No. Shorting the GPIO and doing a hard reset/power cycle always works.
A few days ago I was able to narrow down the cause further and find a workaround, which further points to scratch register 109 (SCR109).
SCR109 bits 4:5 represent the boot chain to use. On coldboot BR reads the current boot slot from BR-BCT into SCR109, on warmboot the value in the register is used as-is. The value in the register is then used by MB1 and MB2 to know which boot chain is used (see Jetpack docs).
When accessing SCR109 manually using devmem
, reading the contents shows the expected results:
# boot chain A active
busybox devmem 0x0C3903CC 32 # result: 0x00000000
# boot chain B active
busybox devmem 0x0C3903CC 32 # result: 0x00000010
I can reliably reproduce the problem from both active boot slots by simply setting the register before rebooting into RCM:
# always reboots to working RCM, regardless of current boot slot
busybox devmem 0x0C3903CC 32 0x00000000 && reboot forced-recovery
# always reboots to broken RCM, regardless of current boot slot
busybox devmem 0x0C3903CC 32 0x00000010 && reboot forced-recovery
The failure is exactly the same as if only rebooting to RCM from the B slot (i.e., successfully enter RCM, but MB2 applet loading crashes).

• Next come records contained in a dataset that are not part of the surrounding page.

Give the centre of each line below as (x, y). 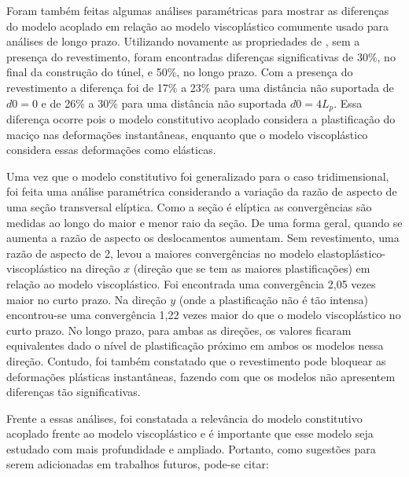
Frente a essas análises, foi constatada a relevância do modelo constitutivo (184, 418)
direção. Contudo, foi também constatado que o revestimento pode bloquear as (196, 360)
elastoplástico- (352, 253)
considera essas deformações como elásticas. (111, 150)
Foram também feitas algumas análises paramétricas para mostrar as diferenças (198, 10)
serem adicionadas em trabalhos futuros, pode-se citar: (138, 464)
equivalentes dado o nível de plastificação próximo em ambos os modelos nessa (195, 345)
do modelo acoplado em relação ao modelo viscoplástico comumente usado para (197, 26)
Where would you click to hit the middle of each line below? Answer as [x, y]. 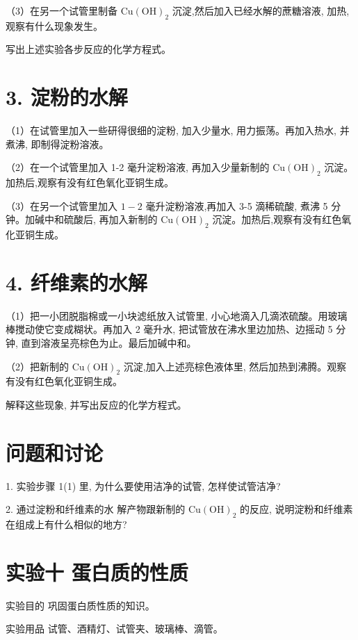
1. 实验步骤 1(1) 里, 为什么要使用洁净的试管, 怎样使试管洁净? [143, 485]
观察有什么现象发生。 [54, 25]
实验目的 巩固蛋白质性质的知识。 [80, 605]
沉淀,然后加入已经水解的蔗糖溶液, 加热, [261, 10]
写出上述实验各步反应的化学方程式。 [88, 49]
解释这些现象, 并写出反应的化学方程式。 [96, 404]
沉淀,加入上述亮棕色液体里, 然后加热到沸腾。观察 [235, 366]
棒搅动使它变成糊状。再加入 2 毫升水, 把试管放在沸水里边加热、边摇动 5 [169, 329]

My best guess is that when triggering RCM in hardware (REC/GND), BR goes into RCM before setting SCR109 from BR-BCT, so it is always zero’d. On a warmboot to RCM the register retains its old value (non-zero in boot chain B). The MB1 downloaded via USB then reads the register (see “Slot: 1” printed in MB1 log) and tries to load the MB2/MB2 applet from an invalid location (instead of downloading it via USB as intended).
While this provides a workaround, it relies on devmem
being available and able to access the memory. Since our custom hardware does not have external access to the recovery GPIO, rebooting to RCM is the only option for RCM-level operations (e.g., fusing).
Not extensively, but the general test I did (as described in the original post) yielded the same results.